Solution space for quadratic equations with nilpotent matrices

Question

Let ${\bf w}\in\mathbb{R}^3$ and ${\bf N}\in\mathbb{R}^{3\times 3}$ be a nilpotent matrix with degree 3. Consider the following system of quadratic equations,

$$ \begin{align} {\bf w}^\top{\bf w} &= 1, \\ {\bf w}^\top{\bf N}{\bf w} &= 0, \\ {\bf w}^\top{\bf N}{\bf N}{\bf w} &= 0, \end{align} $$

Hypothesis: Every solution ${\bf w}$ can be generated from a single basis vector ${\bf w}_0$ by means of applying ${\bf N}$ (so three in this case, ${\bf w}_0, {\bf Nw}_0, {\bf NNw}_0$).

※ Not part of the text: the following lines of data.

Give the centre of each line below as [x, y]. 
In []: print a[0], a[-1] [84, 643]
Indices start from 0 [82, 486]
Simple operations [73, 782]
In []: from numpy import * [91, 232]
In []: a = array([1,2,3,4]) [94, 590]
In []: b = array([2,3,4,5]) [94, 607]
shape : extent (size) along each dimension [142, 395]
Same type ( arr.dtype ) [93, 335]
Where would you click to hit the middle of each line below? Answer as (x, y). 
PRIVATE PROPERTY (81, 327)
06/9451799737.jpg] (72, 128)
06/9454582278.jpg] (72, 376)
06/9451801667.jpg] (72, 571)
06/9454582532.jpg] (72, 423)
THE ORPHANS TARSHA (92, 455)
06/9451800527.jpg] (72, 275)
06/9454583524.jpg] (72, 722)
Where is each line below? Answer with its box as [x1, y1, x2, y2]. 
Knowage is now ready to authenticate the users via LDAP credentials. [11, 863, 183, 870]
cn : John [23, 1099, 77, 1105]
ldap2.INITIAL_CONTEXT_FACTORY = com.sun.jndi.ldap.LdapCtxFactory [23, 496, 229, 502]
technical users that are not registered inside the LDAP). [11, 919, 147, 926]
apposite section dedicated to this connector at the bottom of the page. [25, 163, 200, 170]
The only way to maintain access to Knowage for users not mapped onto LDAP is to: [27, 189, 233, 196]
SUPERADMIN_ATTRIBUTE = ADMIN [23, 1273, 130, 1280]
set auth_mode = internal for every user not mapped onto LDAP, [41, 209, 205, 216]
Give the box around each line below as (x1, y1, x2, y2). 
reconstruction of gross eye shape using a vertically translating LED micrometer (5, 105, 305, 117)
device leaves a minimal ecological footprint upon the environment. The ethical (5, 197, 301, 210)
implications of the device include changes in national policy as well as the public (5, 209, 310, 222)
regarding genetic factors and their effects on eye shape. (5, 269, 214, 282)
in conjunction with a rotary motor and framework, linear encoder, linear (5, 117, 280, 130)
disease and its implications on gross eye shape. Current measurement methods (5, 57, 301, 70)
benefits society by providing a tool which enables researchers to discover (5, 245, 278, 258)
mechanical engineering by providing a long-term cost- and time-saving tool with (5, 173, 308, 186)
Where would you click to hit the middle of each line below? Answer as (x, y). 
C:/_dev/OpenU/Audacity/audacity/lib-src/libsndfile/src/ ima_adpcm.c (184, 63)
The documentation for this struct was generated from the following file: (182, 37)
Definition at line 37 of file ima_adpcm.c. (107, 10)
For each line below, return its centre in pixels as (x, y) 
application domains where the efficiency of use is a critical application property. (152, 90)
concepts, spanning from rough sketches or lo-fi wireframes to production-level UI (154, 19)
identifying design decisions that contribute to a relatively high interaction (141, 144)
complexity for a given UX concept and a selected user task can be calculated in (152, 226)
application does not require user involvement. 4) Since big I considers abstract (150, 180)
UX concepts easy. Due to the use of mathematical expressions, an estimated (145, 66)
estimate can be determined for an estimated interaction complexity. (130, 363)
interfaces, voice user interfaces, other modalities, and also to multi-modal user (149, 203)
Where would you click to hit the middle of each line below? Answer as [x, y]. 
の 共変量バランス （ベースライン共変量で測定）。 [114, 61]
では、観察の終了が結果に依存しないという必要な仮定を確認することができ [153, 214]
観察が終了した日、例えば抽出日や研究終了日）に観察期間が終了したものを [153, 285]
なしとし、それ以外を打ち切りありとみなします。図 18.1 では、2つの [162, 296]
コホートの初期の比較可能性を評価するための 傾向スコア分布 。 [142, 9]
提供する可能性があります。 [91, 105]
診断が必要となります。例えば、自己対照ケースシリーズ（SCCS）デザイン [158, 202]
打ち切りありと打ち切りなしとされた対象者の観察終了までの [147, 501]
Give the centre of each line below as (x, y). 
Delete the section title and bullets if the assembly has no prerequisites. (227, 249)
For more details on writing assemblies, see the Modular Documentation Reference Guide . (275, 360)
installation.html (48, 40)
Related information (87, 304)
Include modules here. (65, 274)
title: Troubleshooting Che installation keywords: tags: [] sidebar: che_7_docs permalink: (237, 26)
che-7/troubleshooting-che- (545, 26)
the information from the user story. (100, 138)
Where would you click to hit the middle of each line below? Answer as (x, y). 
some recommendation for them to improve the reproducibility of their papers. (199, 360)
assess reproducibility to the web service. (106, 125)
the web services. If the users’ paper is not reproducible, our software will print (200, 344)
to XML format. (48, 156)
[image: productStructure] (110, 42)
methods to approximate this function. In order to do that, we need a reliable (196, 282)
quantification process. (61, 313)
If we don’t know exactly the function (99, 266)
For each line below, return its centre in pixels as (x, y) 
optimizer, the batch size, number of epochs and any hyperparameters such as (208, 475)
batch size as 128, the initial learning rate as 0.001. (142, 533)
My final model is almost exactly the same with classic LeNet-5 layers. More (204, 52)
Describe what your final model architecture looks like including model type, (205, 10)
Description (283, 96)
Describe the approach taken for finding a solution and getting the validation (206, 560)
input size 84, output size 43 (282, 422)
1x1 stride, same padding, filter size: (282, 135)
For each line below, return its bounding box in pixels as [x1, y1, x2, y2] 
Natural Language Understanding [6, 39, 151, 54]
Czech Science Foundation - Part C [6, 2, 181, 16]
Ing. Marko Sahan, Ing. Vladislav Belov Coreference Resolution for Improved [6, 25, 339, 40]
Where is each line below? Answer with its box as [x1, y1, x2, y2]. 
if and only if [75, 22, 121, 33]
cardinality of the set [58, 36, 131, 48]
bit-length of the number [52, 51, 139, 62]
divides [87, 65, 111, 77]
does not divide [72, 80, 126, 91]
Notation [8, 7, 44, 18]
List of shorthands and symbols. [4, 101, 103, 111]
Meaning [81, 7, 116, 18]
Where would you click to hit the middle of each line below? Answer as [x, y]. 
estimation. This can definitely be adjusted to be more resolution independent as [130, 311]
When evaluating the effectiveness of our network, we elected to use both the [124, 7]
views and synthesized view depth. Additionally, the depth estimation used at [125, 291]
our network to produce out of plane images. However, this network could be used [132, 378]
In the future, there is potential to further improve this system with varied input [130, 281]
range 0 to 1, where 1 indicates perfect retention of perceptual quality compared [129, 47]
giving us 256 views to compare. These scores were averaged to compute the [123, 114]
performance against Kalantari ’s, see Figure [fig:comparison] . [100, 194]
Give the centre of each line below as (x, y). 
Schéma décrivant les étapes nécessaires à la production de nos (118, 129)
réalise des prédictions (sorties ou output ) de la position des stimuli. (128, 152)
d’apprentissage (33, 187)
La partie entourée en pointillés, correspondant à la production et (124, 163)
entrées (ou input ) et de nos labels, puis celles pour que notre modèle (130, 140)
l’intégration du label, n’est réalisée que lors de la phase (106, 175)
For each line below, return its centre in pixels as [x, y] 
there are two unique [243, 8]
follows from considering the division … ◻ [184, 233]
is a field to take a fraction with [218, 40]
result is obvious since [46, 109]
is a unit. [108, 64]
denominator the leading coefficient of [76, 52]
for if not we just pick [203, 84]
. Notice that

This is straight-forward to see if $\bf N$ is the shift operator, i.e. if

$${\bf N} = \begin{bmatrix}0&1&0\\0&0&1\\0&0&0\end{bmatrix}$$

Question: Is this true for general nilpotent ${\bf N}$ and in more dimensions? And if so, how would you go about a proof? If nilpotent is not enough, can one proof the hypothesis for shift-operators?

Answer 1

$N$ satisfies $N^3 = 0$ but $N^2 \ne 0$. The null space ${\mathscr N}(N)$ must be one-dimensional and ${\mathscr N}(N^2)$ two-dimensional.

There are three cases:

1. If $N w = 0$, your second and third equations are obviously true. Now $w$ is a unit vector in the $1$-dimensional space ${\mathscr N}(N)$, and there are two of them.
2. If $N^2 w = 0$ but $N w \ne 0$, your third equation is true. $w$ and $N w$ are both in the two-dimensional space ${\mathscr N}(N^2)$, with $N w$ a nonzero member of its one-dimensional subspace ${\mathscr N}(N)$. The second equation says $w$ is orthogonal to $Nw$ and thus to ${\mathscr N}(N)$. The orthogonal complement of ${\mathscr N}(N)$ in ${\mathscr N}(N^2)$ is a one-dimensional space. Again we have two unit vectors there.
3. If $N^2 w \ne 0$, then $N w$ and $N^2 w$ are linearly independent vectors in the two-dimensional space ${\mathscr N}(N^2)$. The second and third equations say $w$ is orthogonal to those two vectors, and therefore to all of ${\mathscr N}(N^2)$. The orthogonal complement of ${\mathscr N}(N^2)$ is one-dimensional, and again has two unit vectors.

Putting these together, we have $6$ solutions.

However, the solutions are not necessarily of the form you gave. For a random example, try $$N = \pmatrix{4 & 8 & -4\cr 1 & 2 & -16\cr 1 & 2 & -6\cr}$$ The six solutions are $$ \pm \pmatrix{1/\sqrt{41}\cr 2/\sqrt{41}\cr -6/\sqrt{41}}, \ \pm \pmatrix{6/\sqrt{205}\cr 12/\sqrt{205}\cr 5/\sqrt{205}}, \ \pm \pmatrix{2/\sqrt{5} \cr 1/\sqrt{5}\cr 0} $$ But $$ N \pmatrix{ 1/\sqrt{41}\cr 2/\sqrt{41}\cr -6/\sqrt{41}} = \pmatrix{44/\sqrt{41}\cr 101/\sqrt{41}\cr \sqrt{41}\cr}$$ which is not a solution.

More generally, consider an $n \times n$ matrix $N$ over $\mathbb R$ that is nilpotent of degree $n$, i.e. $N^n = 0$ but $N^{n-1} \ne 0$. Then $\mathscr N(N^j)$ is $j$-dimensional for $1 \le j \le n-1$. Suppose $w$ is a unit vector with $w^T N^j w = 0$ for $j = 1 \ldots n-1$.
There are $n$ cases, corresponding to $k = 1 \ldots n$. I claim that for each such $k$, there are two solutions where $N^k w = 0$ but $N^{k-1} w \ne 0$. Thus there are $2n$ solutions in all.

Proof of claim: If $N^k w = 0$ but $N^{k-1} w \ne 0$, we certainly have $w^T N^j w = 0$ for $j \ge k$. The $k-1$ vectors $ Nw,\; \ldots N^{k-1} w$ are linearly independent members of ${\mathscr N}(N^{k-1})$, so they form a basis of that $k-1$-dimensional space. The equations $w^T N^j w$ then say that $w$ is orthogonal to ${\mathscr N}(N^{k-1})$. Thus $w$ is a unit vector in a one-dimensional space, the orthogonal complement of ${\mathscr N}(N^{k-1})$ in ${\mathscr N}(N^{k})$, and there are exactly two of these.